Taste and adjust seasoning if needed.
Transfer to a serving bowl and top with the remaining 3 tablespoons parmesan and 1 teaspoon parsley for garnish.
Serve warm with your protein of choice—this sauce is perfect for chicken wings, grilled chicken, or roasted vegetables.

Easy Greek Yogurt Garlic Parmesan Sauce
Ingredients
Method
- Mince all 11 garlic cloves (7 for the butter sauce, 4 for the yogurt sauce) and zest your lemon to get 3 tablespoons total zest. Juice the lemon to get 3 tablespoons juice. Finely chop the parsley and grate the parmesan fresh—I like using a microplane for parmesan as it melts more smoothly into the sauce than pre-grated varieties. Measure out all ingredients so you're ready to move quickly once cooking begins.
- Melt 5 tablespoons of butter in a small saucepan over low heat. Once melted, add the 7 minced garlic cloves and cook gently for 1-2 minutes, stirring occasionally, until fragrant and just beginning to turn golden—don't let it brown or it will become bitter. Add the 1 tablespoon lemon zest and 1 tablespoon lemon juice, stirring to combine. The low heat is key here; it allows the garlic flavor to infuse into the butter without cooking too aggressively.

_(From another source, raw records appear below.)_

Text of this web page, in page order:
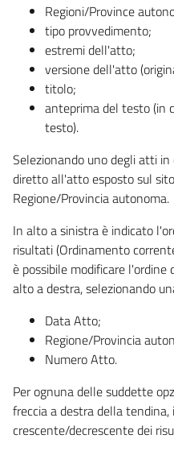
Regioni/Province
tipo provvedimento;
estremi dell'atto;
versione dell'atto
titolo;
anteprima del testo (in
testo).
Selezionando uno degli atti
diretto all'atto esposto sul
Regione/Provincia autonoma.
In alto a sinistra è indicato
risultati (Ordinamento
è possibile modificare
alto a destra, selezionando
Data Atto;
Regione/Provincia
Numero Atto.
Per ognuna delle suddette
freccia a destra della
crescente/decrescente dei
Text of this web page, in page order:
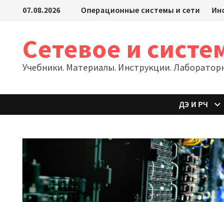
Перейти07.08.2026 Операционные системы и сети
Сетевое и
Учебники. Материалы. Инструкции.
ДЭ И РЧ
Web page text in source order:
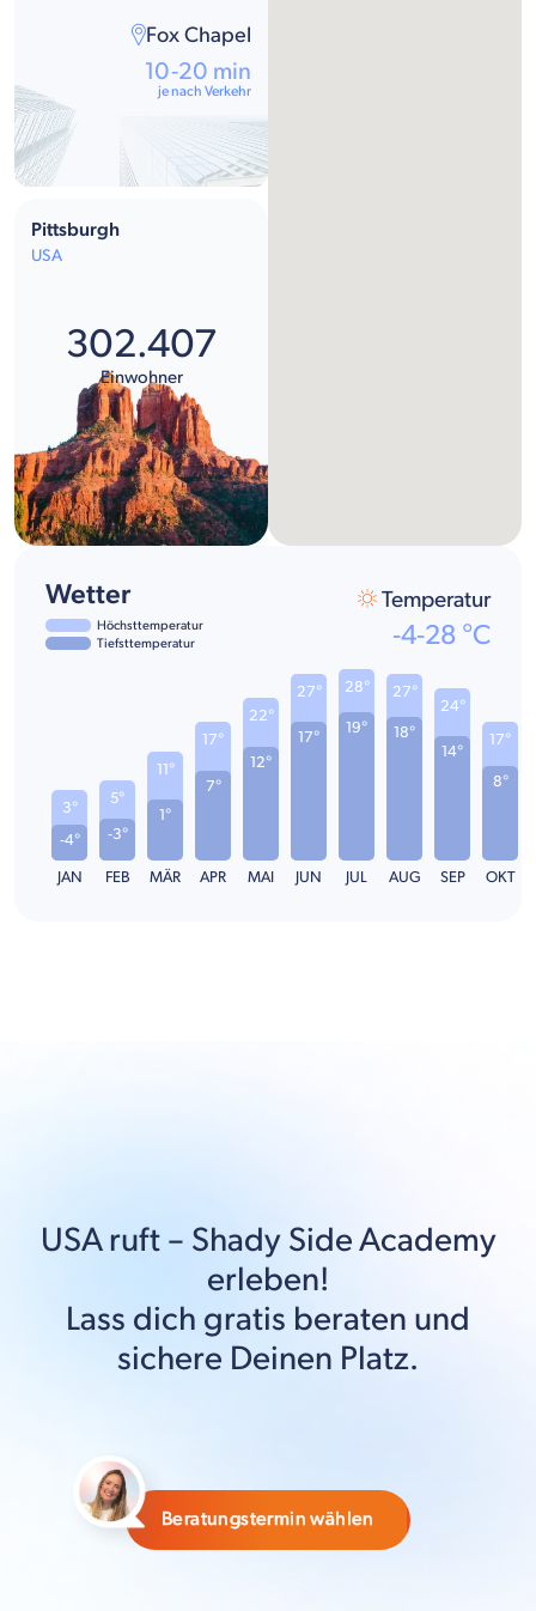
Fox Chapel
10-20 min
je nach Verkehr
Pittsburgh
USA
302.407
Einwohner
Wetter
Höchsttemperatur
Tiefsttemperatur
Temperatur
-4-28 °C
-4°
3°
JAN
-3°
5°
FEB
1°
11°
MÄR
7°
17°
APR
12°
22°
MAI
17°
27°
JUN
19°
28°
JUL
18°
27°
AUG
14°
24°
SEP
8°
17°
OKT
USAruft – Shady Side Academy
erleben!
Lass dich gratis beraten und
sichere Deinen Platz.
Beratungstermin wählen
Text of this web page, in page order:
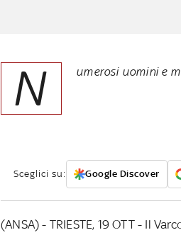
N umerosi uomini e
Sceglici su: Google Discover
(ANSA) - TRIESTE, 19 OTT - Il
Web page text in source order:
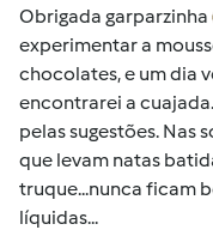
Obrigada garparzinha
experimentar a
chocolates, e um dia
encontrarei a
pelas sugestões. Nas
que levam natas
truque...nunca ficam
líquidas...
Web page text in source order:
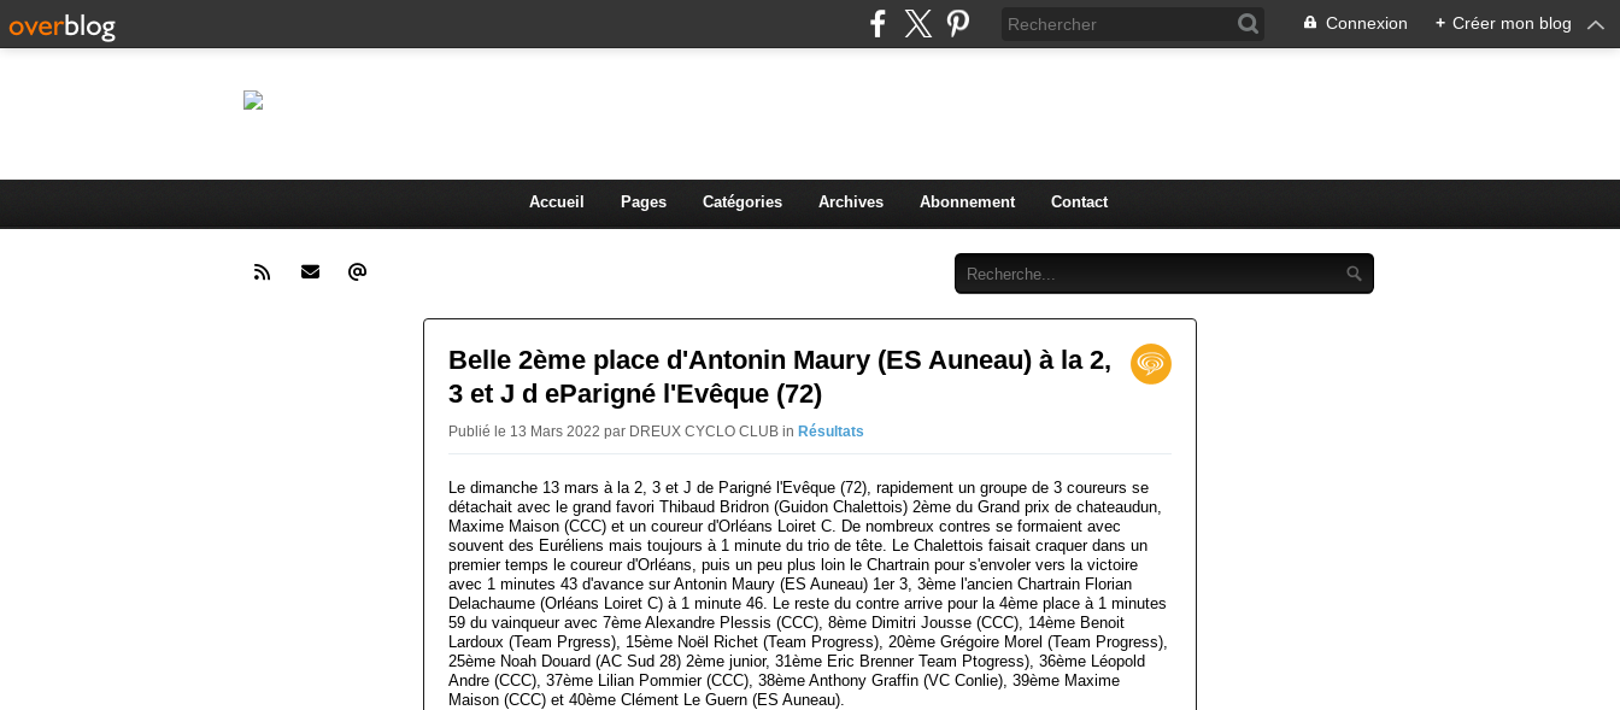
Connexion + Créer mon blog
Accueil Pages Catégories Archives Abonnement Contact
Belle 2ème place d'Antonin Maury (ES Auneau) à la 2,
3 et J d eParigné l'Evêque (72)
Publié le 13 Mars 2022 par DREUX CYCLO CLUB in Résultats
Le dimanche 13 mars à la 2, 3 et J de Parigné l'Evêque (72), rapidement un groupe de 3 coureurs se
détachait avec le grand favori Thibaud Bridron (Guidon Chalettois) 2ème du Grand prix de chateaudun,
Maxime Maison (CCC) et un coureur d'Orléans Loiret C. De nombreux contres se formaient avec
souvent des Euréliens mais toujours à 1 minute du trio de tête. Le Chalettois faisait craquer dans un
premier temps le coureur d'Orléans, puis un peu plus loin le Chartrain pour s'envoler vers la victoire
avec 1 minutes 43 d'avance sur Antonin Maury (ES Auneau) 1er 3, 3ème l'ancien Chartrain Florian
Delachaume (Orléans Loiret C) à 1 minute 46. Le reste du contre arrive pour la 4ème place à 1 minutes
59 du vainqueur avec 7ème Alexandre Plessis (CCC), 8ème Dimitri Jousse (CCC), 14ème Benoit
Lardoux (Team Prgress), 15ème Noël Richet (Team Progress), 20ème Grégoire Morel (Team Progress),
25ème Noah Douard (AC Sud 28) 2ème junior, 31ème Eric Brenner Team Ptogress), 36ème Léopold
Andre (CCC), 37ème Lilian Pommier (CCC), 38ème Anthony Graffin (VC Conlie), 39ème Maxime
Maison (CCC) et 40ème Clément Le Guern (ES Auneau).
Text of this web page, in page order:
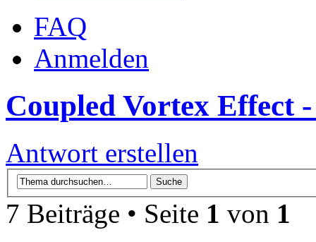
FAQ
Anmelden
Coupled Vortex Effect
Antwort erstellen
7 Beiträge • Seite 1 von 1
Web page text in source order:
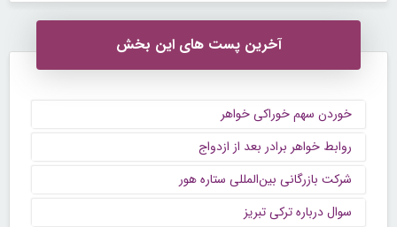
آخرین پست های این بخش
خوردن سهم خوراکی خواهر
روابط خواهر برادر بعد از ازدواج
شرکت بازرگانی بین‌المللی ستاره هور
سوال درباره ترکی تبریز
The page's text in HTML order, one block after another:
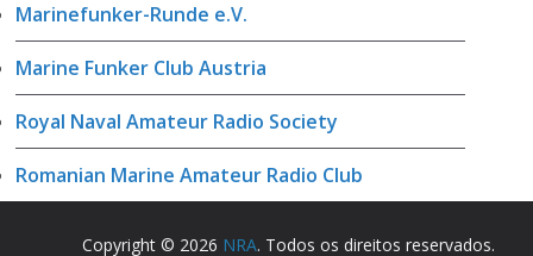
Marinefunker-Runde e.V.
Marine Funker Club Austria
Royal Naval Amateur Radio Society
Romanian Marine Amateur Radio Club
Copyright © 2026 NRA. Todos os direitos reservados.
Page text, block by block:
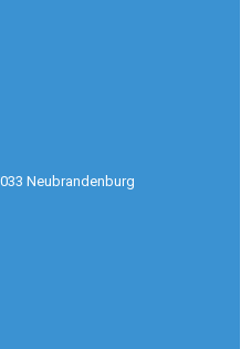
Neubrandenburg
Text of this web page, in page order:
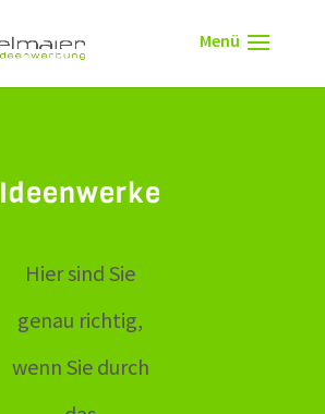
Ideenwerke
Hier sind Sie
genau richtig,
wenn Sie durch
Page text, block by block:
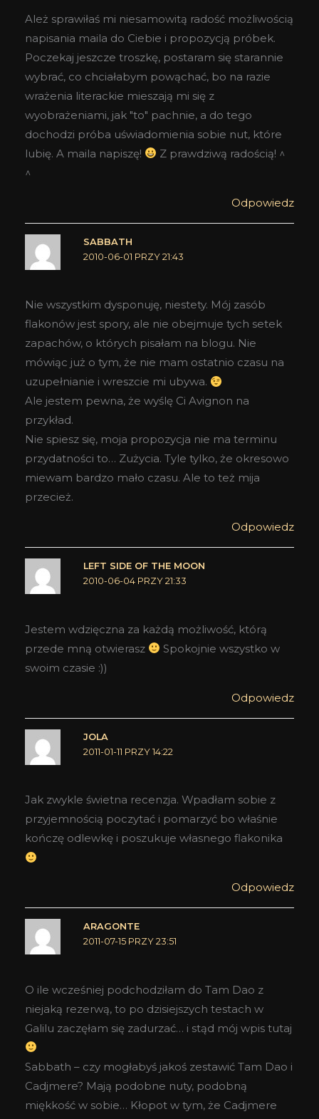
Ależ sprawiłaś mi niesamowitą radość możliwością
napisania maila do Ciebie i propozycją próbek.
Poczekaj jeszcze troszkę, postaram się starannie
wybrać, co chciałabym powąchać, bo na razie
wrażenia literackie mieszają mi się z
wyobrażeniami, jak "to" pachnie, a do tego
dochodzi próba uświadomienia sobie nut, które
lubię. A maila napiszę!
Z prawdziwą radością! ^
^
Odpowiedz
SABBATH
2010-06-01 PRZY 21:43
Nie wszystkim dysponuję, niestety. Mój zasób
flakonów jest spory, ale nie obejmuje tych setek
zapachów, o których pisałam na blogu. Nie
mówiąc już o tym, że nie mam ostatnio czasu na
uzupełnianie i wreszcie mi ubywa.
Ale jestem pewna, że wyślę Ci Avignon na
przykład.
Nie spiesz się, moja propozycja nie ma terminu
przydatności to… Zużycia. Tyle tylko, że okresowo
miewam bardzo mało czasu. Ale to też mija
przecież.
Odpowiedz
LEFT SIDE OF THE MOON
2010-06-04 PRZY 21:33
Jestem wdzięczna za każdą możliwość, którą
przede mną otwierasz
Spokojnie wszystko w
swoim czasie :))
Odpowiedz
JOLA
2011-01-11 PRZY 14:22
Jak zwykle świetna recenzja. Wpadłam sobie z
przyjemnością poczytać i pomarzyć bo właśnie
kończę odlewkę i poszukuje własnego flakonika
Odpowiedz
ARAGONTE
2011-07-15 PRZY 23:51
O ile wcześniej podchodziłam do Tam Dao z
niejaką rezerwą, to po dzisiejszych testach w
Galilu zaczęłam się zadurzać… i stąd mój wpis tutaj
Sabbath – czy mogłabyś jakoś zestawić Tam Dao i
Cadjmere? Mają podobne nuty, podobną
miękkość w sobie… Kłopot w tym, że Cadjmere
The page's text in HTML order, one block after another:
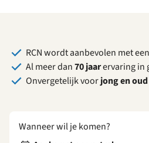
RCN wordt aanbevolen met een
Al meer dan70 jaarervaring in
Onvergetelijk voorjong en oud
Wanneer wil je komen?
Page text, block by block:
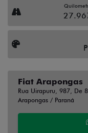
Fiat Arapongas
Rua Uirapuru, 987, De
Arapongas / Paraná
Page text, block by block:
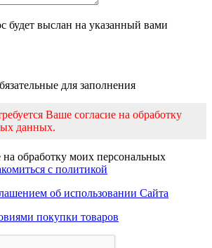
будет выслан на указанный вами
для заполнения
Ваше согласие на обработку
данных.
на обработку моих персональных
с политикой
об использовании Сайта
покупки товаров
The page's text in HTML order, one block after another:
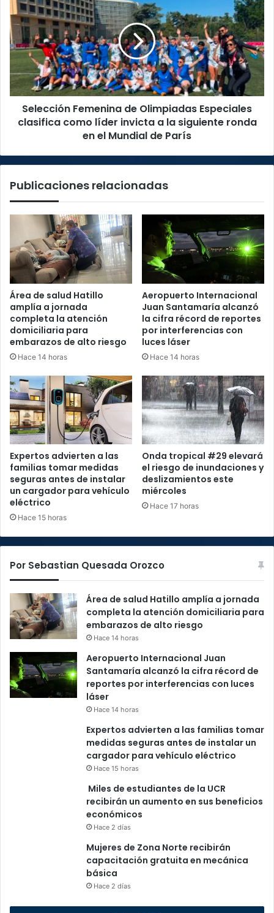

- Remove the butter sauce from heat and stir in 6 tablespoons of the grated parmesan and 1 tablespoon of the chopped parsley. Season with 1/8 teaspoon black pepper and set aside. While the butter sauce cools slightly, in a separate bowl, whisk together the 1/2 cup sour cream (or Greek yogurt) with the remaining 3 tablespoons butter, 4 minced garlic cloves, 2 teaspoons lemon zest, and 2 teaspoons lemon juice until smooth. Add the 1/8 teaspoon salt and 1/16 teaspoon black pepper, then whisk until fully combined. This creates two distinct sauce components that come together for layered flavor.
- Pour the butter sauce from Step 2 into the yogurt mixture from Step 3 and whisk gently until fully combined and creamy. Taste and adjust seasoning if needed. Transfer to a serving bowl and top with the remaining 3 tablespoons parmesan and 1 teaspoon parsley for garnish. Serve warm with your protein of choice—this sauce is perfect for chicken wings, grilled chicken, or roasted vegetables.